= Beginning of Section =

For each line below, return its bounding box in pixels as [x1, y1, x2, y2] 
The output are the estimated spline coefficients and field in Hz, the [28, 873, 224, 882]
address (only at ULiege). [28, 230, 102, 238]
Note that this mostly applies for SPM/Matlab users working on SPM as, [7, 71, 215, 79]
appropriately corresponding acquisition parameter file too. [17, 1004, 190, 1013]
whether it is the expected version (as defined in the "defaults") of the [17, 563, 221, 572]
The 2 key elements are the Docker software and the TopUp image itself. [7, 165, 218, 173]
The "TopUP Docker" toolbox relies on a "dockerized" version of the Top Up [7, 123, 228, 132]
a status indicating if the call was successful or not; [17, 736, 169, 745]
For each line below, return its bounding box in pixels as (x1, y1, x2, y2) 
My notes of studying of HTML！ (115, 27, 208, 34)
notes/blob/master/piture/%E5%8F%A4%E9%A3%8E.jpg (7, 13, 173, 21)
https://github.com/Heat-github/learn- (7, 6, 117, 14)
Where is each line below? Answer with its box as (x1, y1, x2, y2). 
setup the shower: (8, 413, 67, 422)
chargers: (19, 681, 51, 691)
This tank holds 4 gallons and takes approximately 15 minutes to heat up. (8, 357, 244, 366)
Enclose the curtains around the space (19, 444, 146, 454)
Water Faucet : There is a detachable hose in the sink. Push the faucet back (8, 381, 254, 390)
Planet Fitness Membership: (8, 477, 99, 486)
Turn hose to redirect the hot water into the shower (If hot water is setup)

= End of Section =
= Beginning of Section =

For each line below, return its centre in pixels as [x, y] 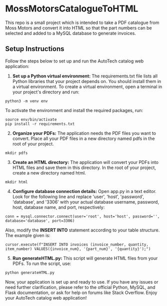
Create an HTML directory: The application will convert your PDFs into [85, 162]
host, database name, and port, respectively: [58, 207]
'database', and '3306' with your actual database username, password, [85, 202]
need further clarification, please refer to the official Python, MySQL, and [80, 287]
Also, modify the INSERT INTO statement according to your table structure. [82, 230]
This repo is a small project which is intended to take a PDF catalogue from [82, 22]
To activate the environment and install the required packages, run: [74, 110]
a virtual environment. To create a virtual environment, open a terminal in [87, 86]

= End of Section =

Work item:
The exact lines of the material above starting at the one that contains "Also, modify the" and ending at the one that contains "a virtual environment." are what to retype; leave out everything else.

Solution for this exercise:
Also, modify the INSERT INTO statement according to your table structure. [82, 230]
This repo is a small project which is intended to take a PDF catalogue from [82, 22]
To activate the environment and install the required packages, run: [74, 110]
a virtual environment. To create a virtual environment, open a terminal in [87, 86]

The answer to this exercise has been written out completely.